**Task to carry out**
For the data below, report only the number of lines containing the string "casa".

**Data supplied**
○ ○ ○ ○

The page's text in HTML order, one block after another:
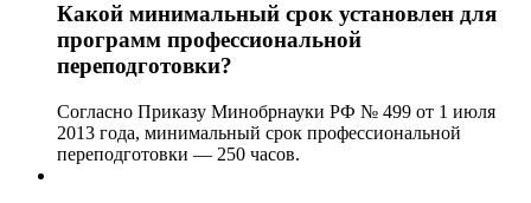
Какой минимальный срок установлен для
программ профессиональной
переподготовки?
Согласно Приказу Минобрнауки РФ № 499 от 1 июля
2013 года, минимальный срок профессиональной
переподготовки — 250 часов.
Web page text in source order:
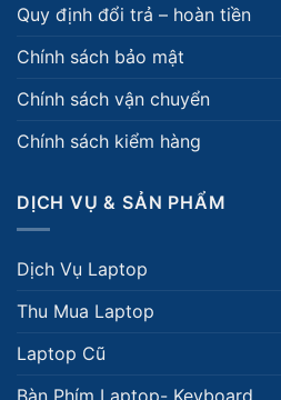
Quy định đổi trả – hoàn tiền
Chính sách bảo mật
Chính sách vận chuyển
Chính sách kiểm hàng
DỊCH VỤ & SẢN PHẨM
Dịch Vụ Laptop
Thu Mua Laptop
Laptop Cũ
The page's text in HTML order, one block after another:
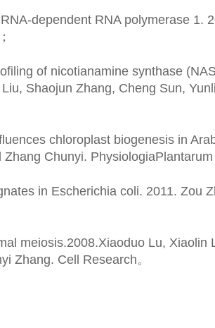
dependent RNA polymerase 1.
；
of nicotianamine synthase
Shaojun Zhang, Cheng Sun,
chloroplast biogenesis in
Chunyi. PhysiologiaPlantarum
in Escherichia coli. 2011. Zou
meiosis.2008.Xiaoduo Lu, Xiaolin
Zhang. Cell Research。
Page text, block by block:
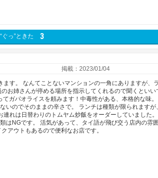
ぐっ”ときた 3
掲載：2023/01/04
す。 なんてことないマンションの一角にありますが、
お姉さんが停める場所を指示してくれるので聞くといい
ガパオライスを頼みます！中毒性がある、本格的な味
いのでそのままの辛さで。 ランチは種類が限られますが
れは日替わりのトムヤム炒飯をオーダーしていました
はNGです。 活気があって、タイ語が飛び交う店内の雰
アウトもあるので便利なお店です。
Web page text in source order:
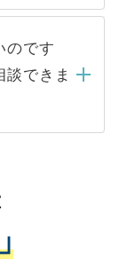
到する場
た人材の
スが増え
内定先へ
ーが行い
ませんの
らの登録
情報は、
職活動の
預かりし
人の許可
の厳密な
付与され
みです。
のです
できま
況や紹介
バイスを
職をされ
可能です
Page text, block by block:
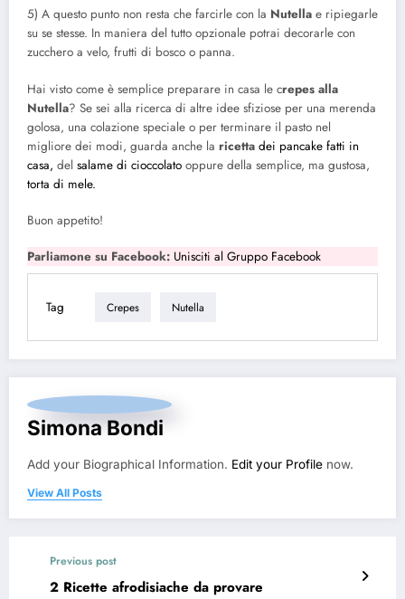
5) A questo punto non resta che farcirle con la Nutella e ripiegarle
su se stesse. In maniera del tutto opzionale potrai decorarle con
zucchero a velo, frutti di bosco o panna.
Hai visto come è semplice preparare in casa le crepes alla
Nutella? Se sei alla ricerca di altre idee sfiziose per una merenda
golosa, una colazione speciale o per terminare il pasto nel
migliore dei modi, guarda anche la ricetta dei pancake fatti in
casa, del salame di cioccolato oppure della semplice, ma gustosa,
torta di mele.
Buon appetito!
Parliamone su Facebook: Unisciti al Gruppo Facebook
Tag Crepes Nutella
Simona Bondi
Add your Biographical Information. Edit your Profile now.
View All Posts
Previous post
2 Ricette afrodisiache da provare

○ ○ ○ ○

**Solution for this problem**
2